Der Einfluss des Kindes- und Erwachsenenschutzes auf die Gesellschaft geht weit über persönliche Schicksale hinaus. Als das neue Recht Anfang 2013 das alte Vormundschaftsrecht ablöste, führte dies in den Kantonen zu Zentralisierungschüben. Im Kanton Zürich zog Regierungsrat Markus Notter einen Umbau der Institutionen durch, der den Behörden das Schalten und Walten «von oben nach unten» erleichtert. Die Vormundschafts­behörden und Beauftragten der Gemeinden, die mit den lokalen Verhältnissen vertraut und zum Teil Laien waren, wurden im Zuge der Professionalisierung durch einschlägig aus­gebildete Fachleute in den regionalen Verwaltungen der Kesb abgelöst. Die Gemeindeverwaltungen, die früher mit der Betreuung handlungsunfähiger Personen ziemlich direkt zu tun hatten, bekommen heute von der Tätigkeit der Kesb nicht mehr viel mit. Die Kinder- und Erwachsenenschutzbehörde operiert quasi von der Ferne aus.

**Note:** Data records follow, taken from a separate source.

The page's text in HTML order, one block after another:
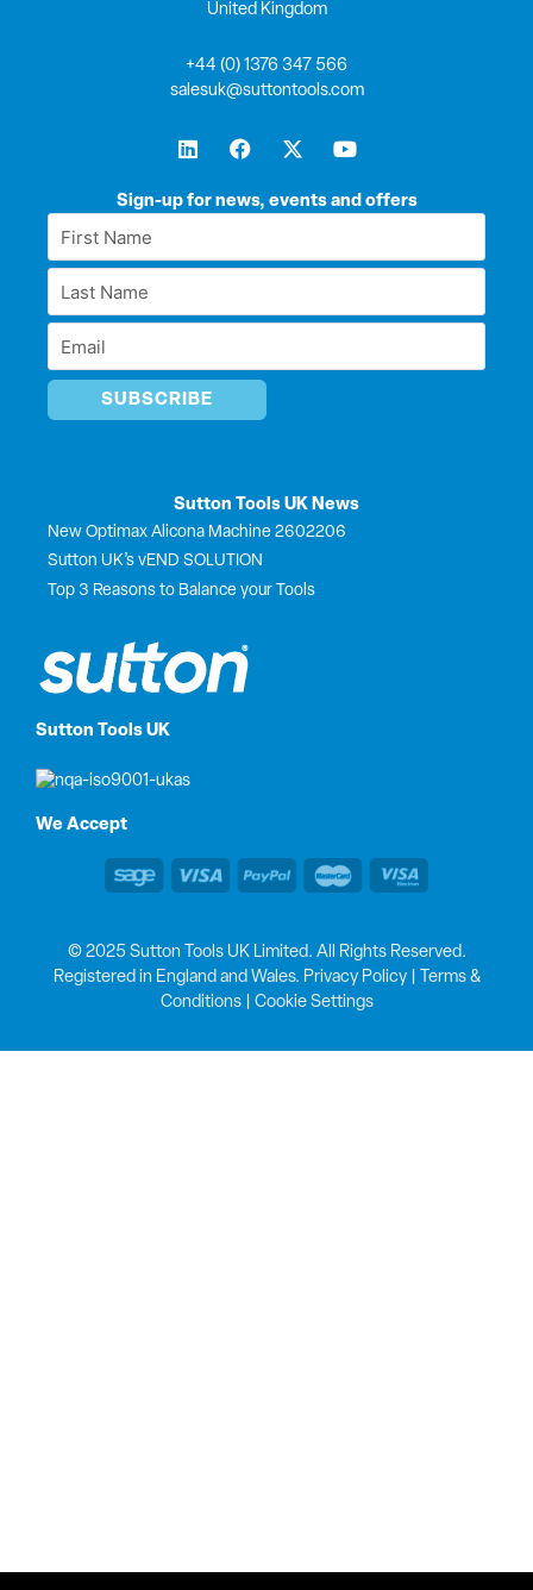
Sutton Tools UK
We Accept
Sign-up for news, events and offers
First
Name
Last
Name
Email
Sutton Tools UK News
New Optimax Alicona Machine 2602206
Sutton UK’s vEND SOLUTION
Top 3 Reasons to Balance your Tools
United Kingdom
+44 (0) 1376 347 566
salesuk@suttontools.com
L
i
k
i
F
a
e
o
X
-
w
t
Y
o
t
e
© 2025 Sutton Tools UK Limited. All Rights Reserved.
Registered in England and Wales. Privacy Policy|
Terms &
Conditions| Cookie Settings
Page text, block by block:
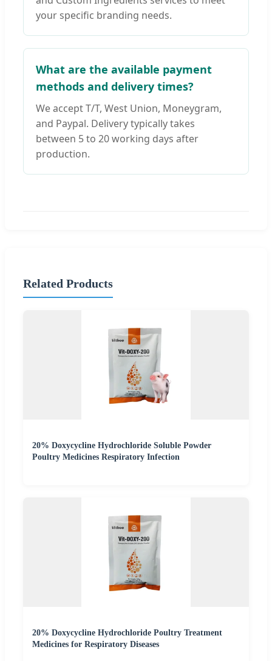
your specific branding needs.
What are the available payment
methods and delivery times?
We accept T/T, West Union, Moneygram,
and Paypal. Delivery typically takes
between 5 to 20 working days after
production.
Related Products
20% Doxycycline Hydrochloride Soluble Powder
Poultry Medicines Respiratory Infection
20% Doxycycline Hydrochloride Poultry Treatment
Medicines for Respiratory Diseases
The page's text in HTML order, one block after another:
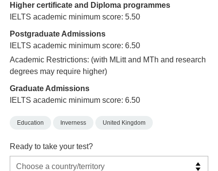
Higher certificate and Diploma programmes
IELTS academic minimum score: 5.50
Postgraduate Admissions
IELTS academic minimum score: 6.50
Academic Restrictions: (with MLitt and MTh and research
degrees may require higher)
Graduate Admissions
IELTS academic minimum score: 6.50
Education Inverness United Kingdom
Ready to take your test?
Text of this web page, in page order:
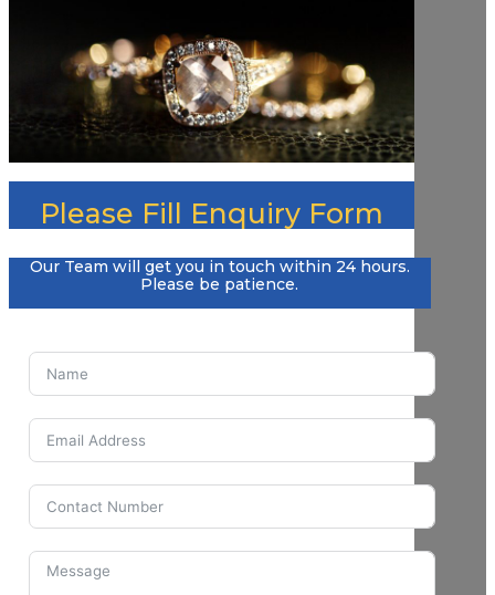
Please Fill Enquiry Form
Our Team will get you in touch within 24 hours.
Please be patience.
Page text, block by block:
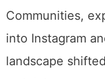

Bürgerliche Politiker haben nach Wegen gesucht, um die Kesb wieder näher an die Gemeinden zu bringen, aber es wird schwierig sein, verlorenes Wissen und aufgelöste Beziehungen nachträglich wieder einzurichten. Und wenn Gemeinden, wie es vielen vorschwebt, nur beratend mitwirken sollen, ohne entscheiden zu können, wird die Wirkung gering sein. Umso wichtiger ist es, sich vor Augen zu halten, dass man auf persönlicher Ebene entscheiden kann, indem man sich durch den Vorsorgeauftrag vor unangenehmen Begegnungen mit dem Staat schützt.